Let us now consider a simple classification problem for the dataset in Figure 1. The dataset has two classes and the input $\mathbf{x}$ is in two dimensions. We use $\times$ to represent points belonging to the first class and $\circ$ to represent points in the second class.

**Figure 2:**A classification dataset with two classes. The graph shows two possible separating hyperplanes.

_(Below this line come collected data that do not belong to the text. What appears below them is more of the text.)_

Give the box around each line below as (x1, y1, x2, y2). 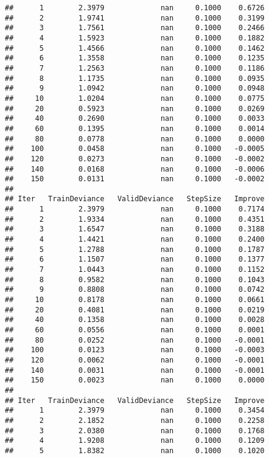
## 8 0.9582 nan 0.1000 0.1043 (5, 275, 265, 284)
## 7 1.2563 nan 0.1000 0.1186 (5, 63, 265, 73)
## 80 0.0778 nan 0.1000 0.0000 (5, 134, 265, 143)
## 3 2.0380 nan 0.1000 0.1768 (5, 426, 265, 435)
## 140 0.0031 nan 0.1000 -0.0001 (5, 366, 265, 375)
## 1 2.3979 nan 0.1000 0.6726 (5, 4, 265, 12)
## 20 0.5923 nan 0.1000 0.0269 (5, 104, 265, 113)
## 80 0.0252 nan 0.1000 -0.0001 (5, 335, 265, 344)
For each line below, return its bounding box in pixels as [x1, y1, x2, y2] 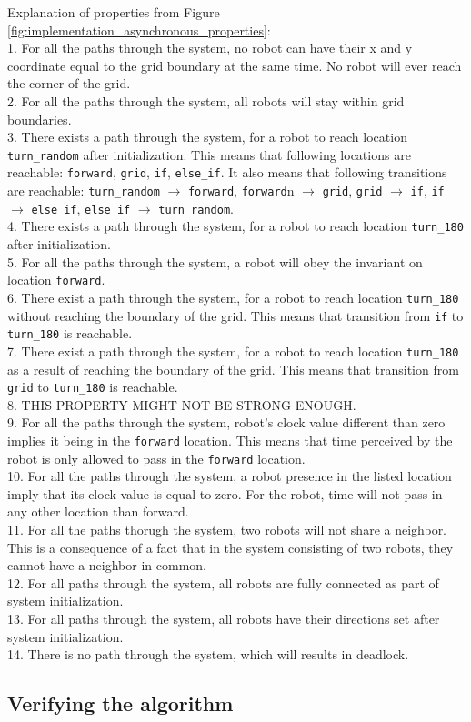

The objective in a classification problem is to find a *separating surface* which places points from one class on one side of this surface, and points from the other class on the other side. Note that the above dataset is *linearly separable* meaning that it is possible to find a hyperplane (in this case a line) which separates the target classes. Not all datasets are linearly separable and Figure 2 below gives examples of separating surfaces for such datasets.

**Figure 3:**Three linearly non-separable classification datasets and a possible separating surface.

Because our dataset is linearly separable, we can then resort to a linear model to perform classification (When confronted with a new dataset, it is often a good idea to check linear separability with a linear model before trying to use more complex models),e.g.:

$$f(\mathbf{x})=\mathbf{w}^{T}\mathbf{x}+\mathbf{a}$$

where the parameters of the model are $\mathbf{a}$ and $\mathbf{w}$. Note that even though we are in a binary classification problem, $f(\mathbf{x})$ is in $\mathbb{R}$ and not in $\{0,1\}$. In practice, the classification decision is made by using $\sign(f(\mathbf{x}))$ instead of $f(\mathbf{x})$ itself. The real value can then be seen as a measure of confidence in the result. With the above model, it is common to optimize a proxy of the classification problem, i.e using the MSE which is continuously differentiable instead of the misclassification rate:

$$\hat{\mathbf{a}},\hat{\mathbf{w}}=\argmin_{\mathbf{a},\mathbf{w}}\sum_{(\mathbf{x},\mathbf{y})\in\mathcal{D}}\left[\mathbf{y}-(\mathbf{w}^{T}\mathbf{x}+\mathbf{a})\right]^{2}$$

The problem can then be solved with gradient descent (see the Optimization course).

Figure 1 gives examples of separating surfaces for such datasets.